Virulence diversity of Phakopsora pachyrhizi isolates from East Africa compared to a geographically diverse collection

Soybean rust, caused by the biotrophic pathogen Phakopsora pachyrhizi is a highly destructive disease that occurs in many soybean producing regions throughout the world causing substantial yield losses. Knowledge about P. pachyrhizi virulence is needed to guide development and deployment of soybean germplasm with durable resistance against all pathogen populations. To assess the virulence diversity of P. pachyrhizi, 25 isolates from eight different countries including 17 isolates from Africa were characterized on 11 soybean genotypes. All the isolates induced tan lesions with abundant sporulation on genotypes without any known resistance genes and on those with resistance genes Rpp4 and Rpp5b. The most durable gene was Rpp2 as 96% of the isolates induced reddish brown lesions with little or no sporulation.
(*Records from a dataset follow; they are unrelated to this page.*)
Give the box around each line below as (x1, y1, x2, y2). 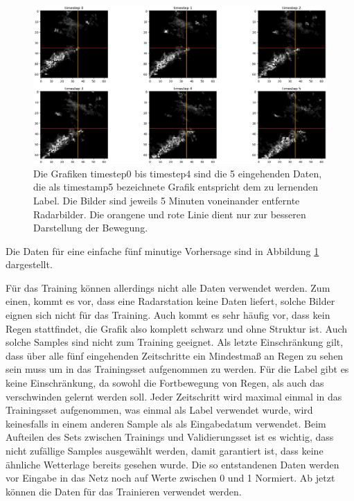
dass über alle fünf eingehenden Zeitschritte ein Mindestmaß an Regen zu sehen (6, 348, 344, 362)
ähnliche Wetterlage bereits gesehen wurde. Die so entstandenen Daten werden (6, 457, 339, 471)
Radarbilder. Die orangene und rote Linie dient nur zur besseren (33, 206, 306, 221)
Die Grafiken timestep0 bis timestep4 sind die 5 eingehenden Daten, (33, 166, 322, 180)
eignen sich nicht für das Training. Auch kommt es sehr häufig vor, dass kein (6, 308, 330, 322)
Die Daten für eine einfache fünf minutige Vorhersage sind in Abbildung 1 (6, 243, 319, 258)
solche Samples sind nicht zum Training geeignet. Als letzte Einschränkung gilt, (6, 335, 344, 349)
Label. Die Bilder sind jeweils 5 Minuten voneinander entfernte (33, 193, 300, 207)
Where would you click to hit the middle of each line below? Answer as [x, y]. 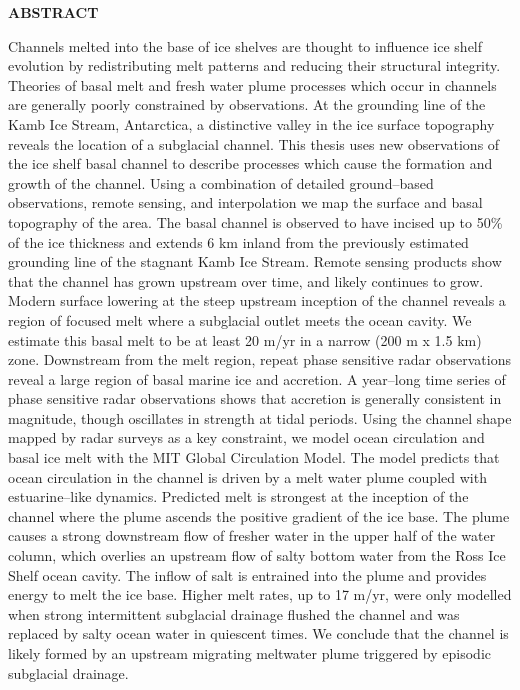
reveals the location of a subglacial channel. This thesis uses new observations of [254, 143]
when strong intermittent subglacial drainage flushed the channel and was [234, 613]
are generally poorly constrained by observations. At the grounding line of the [247, 104]
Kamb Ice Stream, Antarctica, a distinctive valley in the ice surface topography [251, 123]
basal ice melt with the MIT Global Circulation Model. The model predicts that [254, 457]
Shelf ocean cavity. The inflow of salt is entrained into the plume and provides [247, 574]
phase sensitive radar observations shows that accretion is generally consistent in [255, 398]
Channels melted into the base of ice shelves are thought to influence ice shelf [245, 45]
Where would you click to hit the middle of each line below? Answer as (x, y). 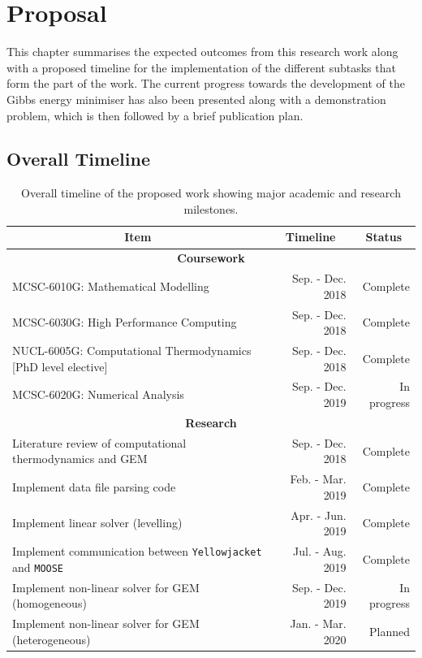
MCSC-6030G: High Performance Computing (125, 322)
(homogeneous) (50, 603)
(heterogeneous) (52, 639)
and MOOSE (38, 567)
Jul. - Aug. (320, 551)
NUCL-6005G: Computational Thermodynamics (132, 351)
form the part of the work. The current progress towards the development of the (206, 83)
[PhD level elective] (60, 366)
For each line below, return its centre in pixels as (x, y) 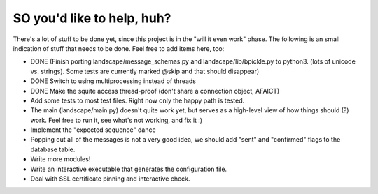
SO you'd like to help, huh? (92, 18)
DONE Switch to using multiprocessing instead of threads (113, 81)
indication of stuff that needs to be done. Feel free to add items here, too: (119, 48)
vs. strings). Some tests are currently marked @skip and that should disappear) (145, 71)
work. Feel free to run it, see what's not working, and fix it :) (117, 120)
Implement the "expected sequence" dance (93, 130)
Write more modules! (61, 159)
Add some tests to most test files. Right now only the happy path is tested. (138, 100)
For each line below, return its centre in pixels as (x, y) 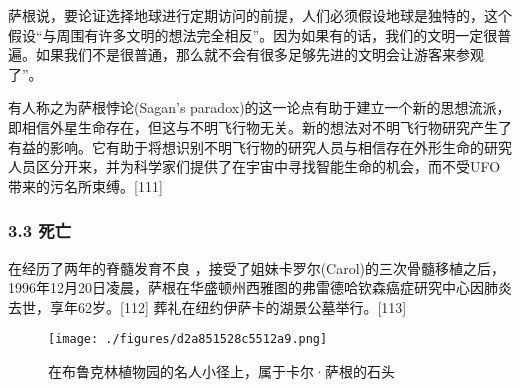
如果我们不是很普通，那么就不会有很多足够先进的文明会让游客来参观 (259, 54)
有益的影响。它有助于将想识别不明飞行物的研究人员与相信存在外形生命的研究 (260, 146)
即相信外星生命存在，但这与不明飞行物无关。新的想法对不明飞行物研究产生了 (260, 126)
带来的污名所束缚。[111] (85, 185)
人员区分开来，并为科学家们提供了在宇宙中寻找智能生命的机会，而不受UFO (254, 166)
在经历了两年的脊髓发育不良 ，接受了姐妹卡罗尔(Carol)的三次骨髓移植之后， (257, 267)
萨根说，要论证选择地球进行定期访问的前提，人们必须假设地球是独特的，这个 (260, 15)
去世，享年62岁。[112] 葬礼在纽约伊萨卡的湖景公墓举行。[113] (207, 306)
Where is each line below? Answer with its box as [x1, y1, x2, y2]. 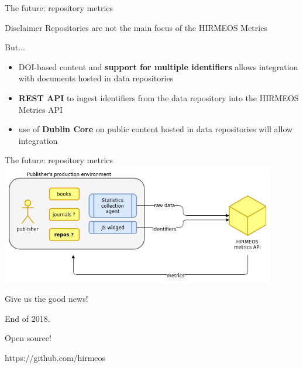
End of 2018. [5, 312, 50, 324]
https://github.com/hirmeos [5, 351, 106, 363]
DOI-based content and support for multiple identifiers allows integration [18, 60, 298, 73]
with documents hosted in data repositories [18, 72, 174, 84]
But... [5, 41, 25, 53]
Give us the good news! [5, 292, 88, 304]
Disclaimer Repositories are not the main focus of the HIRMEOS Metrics [5, 21, 267, 33]
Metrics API [18, 103, 63, 115]
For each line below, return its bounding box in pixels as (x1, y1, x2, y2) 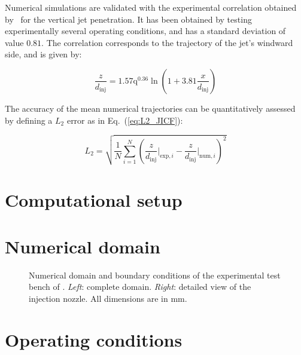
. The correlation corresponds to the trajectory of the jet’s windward (41, 36, 293, 48)
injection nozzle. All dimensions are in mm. (29, 292, 187, 305)
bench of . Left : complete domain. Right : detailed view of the (29, 280, 251, 293)
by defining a (5, 114, 53, 126)
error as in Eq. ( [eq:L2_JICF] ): (66, 114, 183, 126)
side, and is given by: (5, 48, 82, 60)
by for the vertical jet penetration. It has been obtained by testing (5, 13, 252, 25)
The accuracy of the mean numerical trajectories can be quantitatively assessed (5, 102, 296, 114)
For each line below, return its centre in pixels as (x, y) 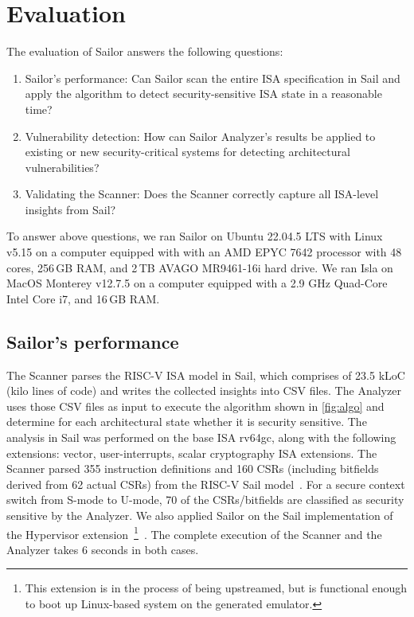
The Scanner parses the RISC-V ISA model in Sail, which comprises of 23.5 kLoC (206, 375)
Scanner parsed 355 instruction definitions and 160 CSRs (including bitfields (193, 469)
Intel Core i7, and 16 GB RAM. (83, 298)
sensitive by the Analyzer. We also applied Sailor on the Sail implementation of (200, 515)
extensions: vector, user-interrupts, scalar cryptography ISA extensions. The (192, 453)
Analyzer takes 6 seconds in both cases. (103, 549)
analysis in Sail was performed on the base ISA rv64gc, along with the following (201, 437)
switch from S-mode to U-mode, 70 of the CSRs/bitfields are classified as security (205, 500)
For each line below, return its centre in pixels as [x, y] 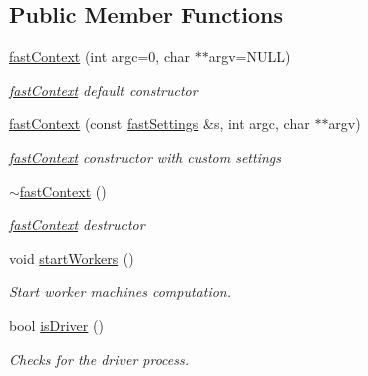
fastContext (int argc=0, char [99, 56]
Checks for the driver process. [99, 358]
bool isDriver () [56, 324]
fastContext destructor [77, 224]
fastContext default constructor [103, 89]
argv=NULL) [249, 56]
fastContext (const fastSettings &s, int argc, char [159, 123]
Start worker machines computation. [120, 291]
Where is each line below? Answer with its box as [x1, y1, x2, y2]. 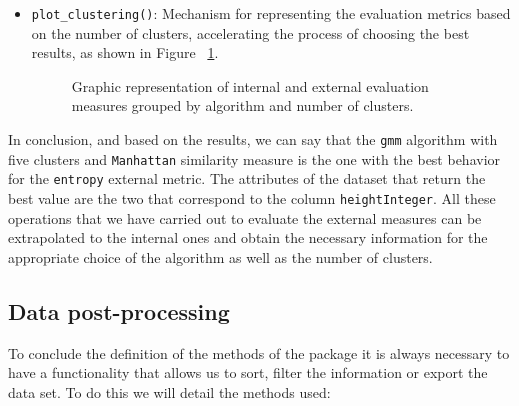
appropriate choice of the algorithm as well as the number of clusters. [8, 246, 433, 267]
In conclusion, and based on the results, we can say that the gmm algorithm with [8, 129, 498, 150]
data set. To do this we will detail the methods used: [8, 381, 331, 402]
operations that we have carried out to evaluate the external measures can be [8, 207, 482, 228]
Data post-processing [8, 295, 230, 326]
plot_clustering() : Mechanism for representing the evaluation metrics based [31, 3, 511, 23]
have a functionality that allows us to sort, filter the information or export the [8, 362, 488, 383]
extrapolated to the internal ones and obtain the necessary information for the [8, 227, 488, 248]
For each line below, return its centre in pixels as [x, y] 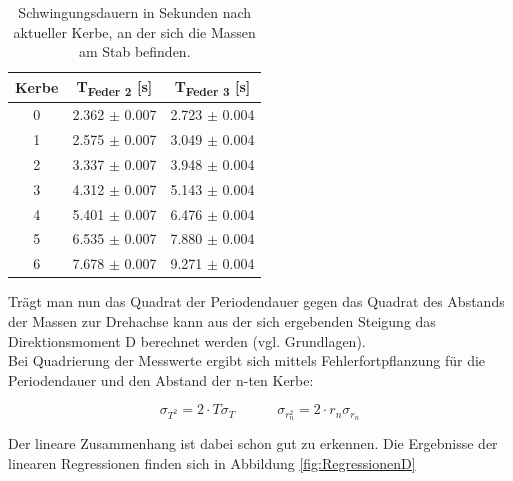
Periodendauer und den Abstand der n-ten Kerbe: [161, 379]
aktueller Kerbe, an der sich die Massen [134, 31]
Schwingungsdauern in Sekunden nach [135, 12]
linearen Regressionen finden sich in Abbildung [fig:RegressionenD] [212, 462]
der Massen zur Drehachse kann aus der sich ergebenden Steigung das [222, 320]
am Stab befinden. [134, 51]
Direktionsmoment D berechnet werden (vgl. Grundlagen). [187, 340]
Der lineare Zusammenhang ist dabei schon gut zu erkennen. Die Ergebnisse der [253, 443]
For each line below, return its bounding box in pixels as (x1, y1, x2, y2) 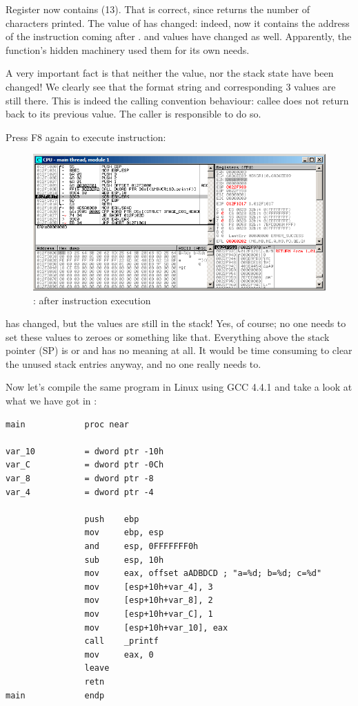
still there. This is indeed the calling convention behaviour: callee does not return (6, 93, 349, 107)
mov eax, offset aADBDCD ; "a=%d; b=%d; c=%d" (84, 568, 322, 579)
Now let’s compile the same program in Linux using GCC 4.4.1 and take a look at (6, 380, 352, 394)
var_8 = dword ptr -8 (6, 474, 154, 484)
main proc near (6, 419, 129, 429)
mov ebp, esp (84, 528, 164, 538)
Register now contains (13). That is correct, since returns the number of (6, 2, 310, 16)
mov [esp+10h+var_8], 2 (84, 595, 213, 606)
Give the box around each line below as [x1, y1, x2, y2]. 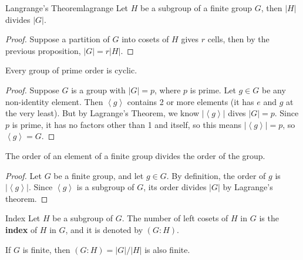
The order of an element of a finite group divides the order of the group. [5, 149, 265, 161]
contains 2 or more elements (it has [127, 95, 254, 107]
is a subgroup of [76, 181, 134, 193]
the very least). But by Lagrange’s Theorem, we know [5, 107, 200, 119]
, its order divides [143, 181, 207, 193]
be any [261, 83, 286, 96]
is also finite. [144, 243, 190, 255]
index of [5, 223, 38, 235]
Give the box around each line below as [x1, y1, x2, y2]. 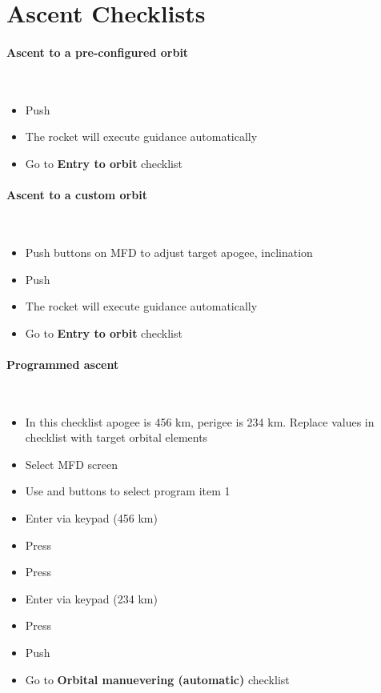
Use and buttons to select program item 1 [25, 483, 231, 499]
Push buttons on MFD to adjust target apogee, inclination [25, 243, 313, 260]
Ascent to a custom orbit [6, 186, 147, 203]
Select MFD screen [25, 455, 118, 472]
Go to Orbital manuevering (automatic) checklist [25, 671, 290, 687]
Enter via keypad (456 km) [25, 510, 158, 527]
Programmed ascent [6, 355, 119, 372]
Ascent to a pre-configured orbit [6, 43, 189, 60]
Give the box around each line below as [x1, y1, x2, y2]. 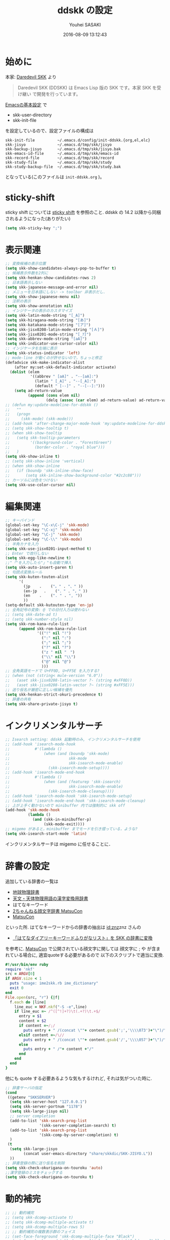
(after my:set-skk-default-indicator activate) [14, 365, 116, 370]
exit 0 [10, 986, 24, 991]
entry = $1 [18, 1014, 42, 1019]
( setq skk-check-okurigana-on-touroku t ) [5, 1175, 94, 1180]
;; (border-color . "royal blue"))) [5, 445, 105, 450]
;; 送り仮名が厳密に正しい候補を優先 [5, 687, 72, 692]
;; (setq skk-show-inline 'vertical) [5, 459, 85, 464]
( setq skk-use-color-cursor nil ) [5, 482, 76, 487]
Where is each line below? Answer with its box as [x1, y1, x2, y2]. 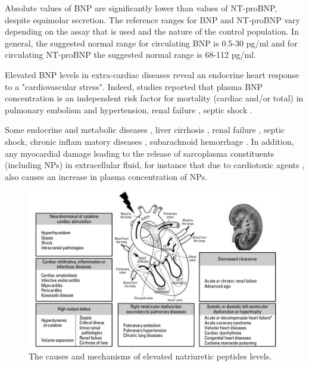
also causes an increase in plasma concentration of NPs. [5, 170, 208, 182]
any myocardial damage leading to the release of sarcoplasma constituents [5, 147, 274, 159]
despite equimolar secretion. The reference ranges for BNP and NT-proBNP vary [5, 13, 300, 26]
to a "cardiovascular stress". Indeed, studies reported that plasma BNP [5, 80, 263, 92]
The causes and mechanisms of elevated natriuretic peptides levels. [29, 350, 272, 362]
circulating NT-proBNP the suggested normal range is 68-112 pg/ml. [5, 48, 256, 61]
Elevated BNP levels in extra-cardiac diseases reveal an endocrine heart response [5, 68, 299, 80]
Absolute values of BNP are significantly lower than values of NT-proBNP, [5, 2, 277, 14]

Of the African isolates tested, the South African isolate was the most virulent, whereas those from Kenya, Malawi and some of the isolates from Tanzania had the lowest virulence. An Argentinian isolate was virulent on most host differentials, including two cultivars carrying multiple resistance genes. Ten distinct pathotypes were identified in this study, four of which comprised the African isolates representing considerable P. pachyrhizi virulence. Soybean genotypes carrying Rpp1b, Rpp2, Rpp3, and Rpp5 resistance genes and cultivars Hyuuga and UG 5 were found to be resistant against most of the African isolates and therefore may be useful for soybean-breeding programs in Africa or elsewhere.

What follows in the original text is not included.